1987.09.18 — FIELD LOG 001
The station is operational. Three weeks into the season and the instruments are calibrated, the routines established. I record, I measure, I catalog. The peaks reveal nothing extraordinary — only the expected grandeur of altitude and isolation. Yet there is a quality to the silence here that I have not encountered in previous postings. It is not merely the absence of human sound; it is a presence within the quiet, as if the atmosphere itself is listening. I remind myself: anthropomorphism is the enemy of rigorous observation. Still — the silence listens.

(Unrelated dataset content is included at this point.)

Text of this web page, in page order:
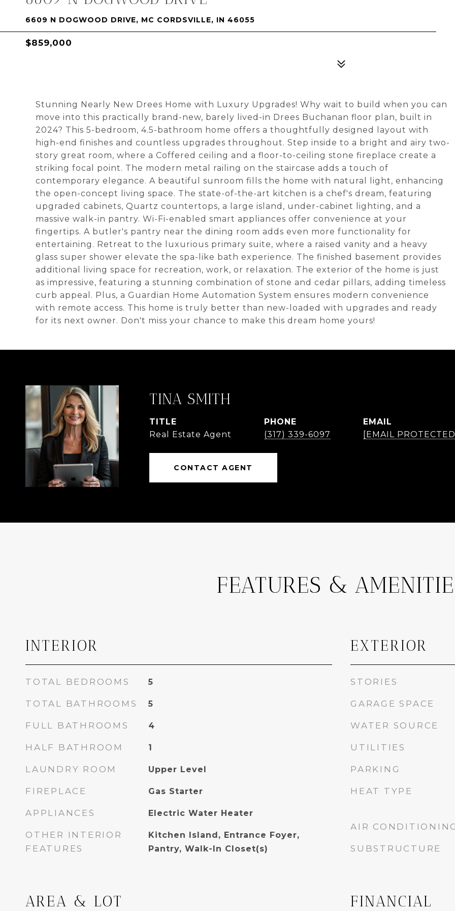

1987.10.14 — FIELD LOG 007
I no longer dismiss the anomalous readings. There are too many of them, too consistent in their inconsistency. The compass deviations follow no magnetic model. The thermal inversions appear without synoptic cause. The fog glows. I have begun a secondary classification system — not the official categories (which assume all phenomena have conventional explanations) but a private taxonomy based on the mountain's apparent behavior. I know how this sounds. I am a physicist. But the data demands a framework, and the conventional one has failed.
1987.11.20 — FIELD LOG 014
The pressure event yesterday has shaken me. Twenty-eight hectopascals in four minutes — the instruments don't lie. It was as if a hole opened in the atmosphere and closed again. I stood at the window and watched the barograph needle drop to a value that should have meant we were suddenly at 6,000 meters. Then it returned. The mountain gave no sign. No wind, no sound, no visible disturbance. Just the numbers on my instruments, telling me something impossible had happened and then un-happened.
1987.12.15 — FIELD LOG 019
Tomorrow I close the station for winter. The season's data will fill a monograph — though I suspect no journal will publish it as written. The final observation — seven seconds of absolute instrumental silence — feels like a farewell. Or a statement. The mountain, having spent three months showing me phenomena that resist every framework I possess, chose to end by showing me nothing at all. The absence was the most eloquent reading of the entire season. I descend with more questions than I arrived with, which is perhaps the only honest outcome of genuine inquiry.